NAYLON FATURA NEDİR? SAHTE FATURADAN KORUNMAK İÇİN NE YAPILMALI?

Vergi Usul Kanunun 359. maddesinde, gerçek bir muamele veya duruma dayanmakla birlikte bu muamele veya durumu mahiyet veya miktar itibariyle gerçeğe aykırı şekilde yansıtan belge muhteviyatı itibariyle yanıltıcı belge; gerçek bir muamele veya durum olmadığı halde bunlar varmış gibi düzenlenen belge, sahte belge olarak tanımlanmıştır.
Bu tanımdan, gerçek durumu olduğu gibi yansıtmayan belgelerin sahte fatura olarak değerlendirileceğini anlamak gerekmektedir. Sahte fatura, mükellefler arasında “naylon fatura” olarak ta adlandırılmaktadır.
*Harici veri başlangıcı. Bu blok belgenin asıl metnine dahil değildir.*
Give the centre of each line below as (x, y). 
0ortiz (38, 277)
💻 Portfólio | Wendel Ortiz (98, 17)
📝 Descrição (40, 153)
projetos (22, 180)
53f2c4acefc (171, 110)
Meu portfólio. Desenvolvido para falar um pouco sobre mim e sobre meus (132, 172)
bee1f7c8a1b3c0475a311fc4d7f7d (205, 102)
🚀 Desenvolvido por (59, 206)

Bilmeden sahte belge kullanma nedeniyle mükellefler yüksek tutarlı cezalarla karşılaşmaktadırlar. Danıştayın son zamanlardaki içtihatlarıyla, sahte belge kullandığı iddia edilen mükellefler için şu önemli kriterler getirilmiştir.
1- Davacıya fatura düzenlendiği dönemde gerçek ticari faaliyetlerinin olmadığı yönünde tespit yapılmalıdır.
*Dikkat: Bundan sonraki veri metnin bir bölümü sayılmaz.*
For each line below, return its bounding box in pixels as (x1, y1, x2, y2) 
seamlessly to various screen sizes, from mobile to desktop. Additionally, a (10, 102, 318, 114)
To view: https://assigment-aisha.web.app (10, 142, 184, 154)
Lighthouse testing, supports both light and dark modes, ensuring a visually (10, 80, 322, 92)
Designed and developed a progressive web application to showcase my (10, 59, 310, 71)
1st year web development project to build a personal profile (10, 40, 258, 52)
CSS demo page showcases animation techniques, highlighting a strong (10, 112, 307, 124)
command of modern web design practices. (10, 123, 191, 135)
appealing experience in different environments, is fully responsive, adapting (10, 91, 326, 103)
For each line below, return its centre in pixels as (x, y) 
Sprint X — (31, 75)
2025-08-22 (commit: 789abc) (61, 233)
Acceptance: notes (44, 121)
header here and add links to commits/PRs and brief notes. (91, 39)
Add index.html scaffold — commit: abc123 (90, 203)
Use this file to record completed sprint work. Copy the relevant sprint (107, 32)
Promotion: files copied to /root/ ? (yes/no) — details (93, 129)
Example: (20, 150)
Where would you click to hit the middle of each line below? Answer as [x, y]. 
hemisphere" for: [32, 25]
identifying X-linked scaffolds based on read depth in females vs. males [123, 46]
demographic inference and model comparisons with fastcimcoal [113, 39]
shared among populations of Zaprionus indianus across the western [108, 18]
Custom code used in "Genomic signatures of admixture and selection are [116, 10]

2- Sahte fatura düzenlediğine dair somut bir tespit yapılmalıdır.
3- Fatura bedellerinin banka kanalıyla ödendiği tespit var ise vergi inceleme elemanınca bu husus hakkında araştırma yapılmalıdır.

Danıştay 9. Dairesi
Tarih : 22.03.2017
Esas No : 2014/9301
Karar No : 2017/3099
KDVK Md. 29
VUK Md. 3
FATURALARIN GERÇEĞİ YANSITMADIĞININ VERGİ İNCELEME RAPORUNDA ORTAYA KONULMASI GEREKTİĞİ
Alınan faturaların sahte olduğu yolunda düzenlenen vergi inceleme raporuna dayanılarak re’sen tarh edilen KDV ve kesilen vergi ziyaı cezasına ilişkin olarak, fatura alınan mükellefler hakkında düzenlenen vergi tekniği raporlarında yer alan tespitlerin değerlendirilmesinden, davacıya faturadüzenleyen şirketler hakkında davacıya fatura düzenlendiği dönemde gerçek ticari faaliyetlerinin olmadığı ve sahte fatura düzenlediğine dair somut herhangi bir tespit yapılmadığı ve davacı şirket hakkında düzenlenen vergi inceleme raporuna ek tutanakta fatura bedellerinin banka kanalıyla ödendiği tespitine yer verilmesine karşın, vergi inceleme elemanınca bu husus hakkında herhangi bir eleştiri ve araştırma yapılmadığı görüldüğünden, davayı reddeden vergi mahkemesi kararında hukuki isabet bulunmamaktadır.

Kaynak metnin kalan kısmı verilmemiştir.